__Your goal__
Write the entries out exactly. Any images they hold stay out of the copy.

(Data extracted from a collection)

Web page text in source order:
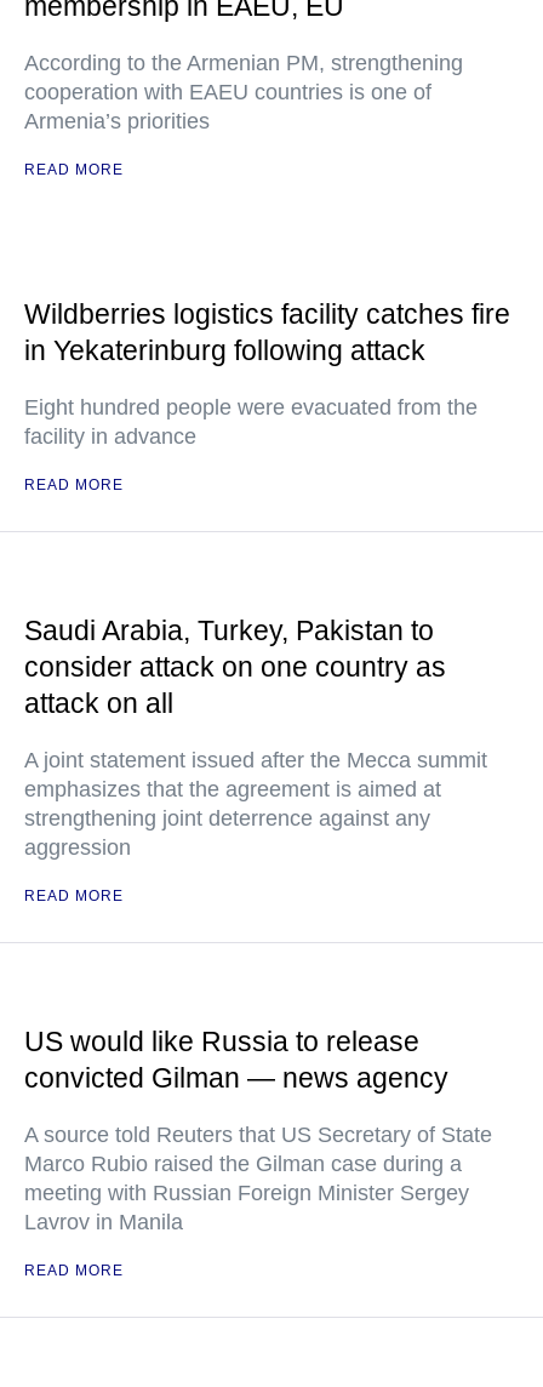
According to the Armenian PM, strengthening
cooperation with EAEU countries is one of
Armenia’s priorities
READ MORE
Wildberries logistics facility catches fire
in Yekaterinburg following attack
Eight hundred people were evacuated from the
facility in advance
READ MORE
Saudi Arabia, Turkey, Pakistan to
consider attack on one country as
attack on all
A joint statement issued after the Mecca summit
emphasizes that the agreement is aimed at
strengthening joint deterrence against any
aggression
READ MORE
US would like Russia to release
convicted Gilman — news agency
A source told Reuters that US Secretary of State
Marco Rubio raised the Gilman case during a
meeting with Russian Foreign Minister Sergey
Lavrov in Manila
READ MORE
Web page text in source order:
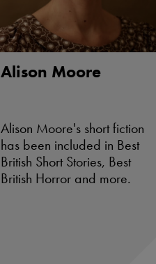
Alison Moore
Alison Moore's short fiction
has been included in Best
British Short Stories, Best
British Horror and more.

__Problem solution__
Web page text in source order:
According to the Armenian PM, strengthening
cooperation with EAEU countries is one of
Armenia’s priorities
READ MORE
Wildberries logistics facility catches fire
in Yekaterinburg following attack
Eight hundred people were evacuated from the
facility in advance
READ MORE
Saudi Arabia, Turkey, Pakistan to
consider attack on one country as
attack on all
A joint statement issued after the Mecca summit
emphasizes that the agreement is aimed at
strengthening joint deterrence against any
aggression
READ MORE
US would like Russia to release
convicted Gilman — news agency
A source told Reuters that US Secretary of State
Marco Rubio raised the Gilman case during a
meeting with Russian Foreign Minister Sergey
Lavrov in Manila
READ MORE
Web page text in source order:
Alison Moore
Alison Moore's short fiction
has been included in Best
British Short Stories, Best
British Horror and more.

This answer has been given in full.